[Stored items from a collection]
§ §
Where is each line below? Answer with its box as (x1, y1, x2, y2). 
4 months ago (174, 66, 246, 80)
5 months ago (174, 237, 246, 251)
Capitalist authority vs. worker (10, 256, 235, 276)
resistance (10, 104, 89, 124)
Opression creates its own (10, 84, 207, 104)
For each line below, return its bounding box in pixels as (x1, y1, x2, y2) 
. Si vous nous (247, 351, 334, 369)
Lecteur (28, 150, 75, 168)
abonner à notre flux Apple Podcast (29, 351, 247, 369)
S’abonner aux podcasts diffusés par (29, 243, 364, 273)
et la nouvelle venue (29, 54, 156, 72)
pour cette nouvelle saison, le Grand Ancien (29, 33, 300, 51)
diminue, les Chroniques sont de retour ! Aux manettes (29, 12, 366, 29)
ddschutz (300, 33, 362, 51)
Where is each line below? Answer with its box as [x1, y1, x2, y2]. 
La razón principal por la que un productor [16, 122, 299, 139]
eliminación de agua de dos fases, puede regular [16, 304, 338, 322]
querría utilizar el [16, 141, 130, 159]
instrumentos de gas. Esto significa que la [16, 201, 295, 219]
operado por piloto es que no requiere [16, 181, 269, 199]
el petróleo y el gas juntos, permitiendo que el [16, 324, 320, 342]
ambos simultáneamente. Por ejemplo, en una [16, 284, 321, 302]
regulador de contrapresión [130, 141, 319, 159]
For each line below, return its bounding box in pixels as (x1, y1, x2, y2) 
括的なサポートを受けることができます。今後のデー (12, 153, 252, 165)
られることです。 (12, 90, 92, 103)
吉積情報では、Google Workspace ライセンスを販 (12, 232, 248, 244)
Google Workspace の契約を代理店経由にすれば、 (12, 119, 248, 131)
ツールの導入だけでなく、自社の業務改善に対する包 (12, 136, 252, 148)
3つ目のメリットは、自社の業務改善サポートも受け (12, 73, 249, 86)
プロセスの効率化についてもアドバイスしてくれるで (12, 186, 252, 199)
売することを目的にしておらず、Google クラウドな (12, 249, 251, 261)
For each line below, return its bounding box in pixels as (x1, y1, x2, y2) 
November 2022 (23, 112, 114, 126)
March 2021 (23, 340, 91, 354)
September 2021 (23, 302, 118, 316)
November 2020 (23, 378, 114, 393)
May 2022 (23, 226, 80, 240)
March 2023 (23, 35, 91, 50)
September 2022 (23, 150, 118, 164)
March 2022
§ §
**INSTRUCTIONS TO FOLLOW**
Give again exactly, and only, the lines above starting at the one with "pour cette nouvelle" and ending at the one with "querría utilizar el [16, 141, 130, 159]".

**PROBLEM SOLUTION**
pour cette nouvelle saison, le Grand Ancien (29, 33, 300, 51)
diminue, les Chroniques sont de retour ! Aux manettes (29, 12, 366, 29)
ddschutz (300, 33, 362, 51)
Where is each line below? Answer with its box as [x1, y1, x2, y2]. 
La razón principal por la que un productor [16, 122, 299, 139]
eliminación de agua de dos fases, puede regular [16, 304, 338, 322]
querría utilizar el [16, 141, 130, 159]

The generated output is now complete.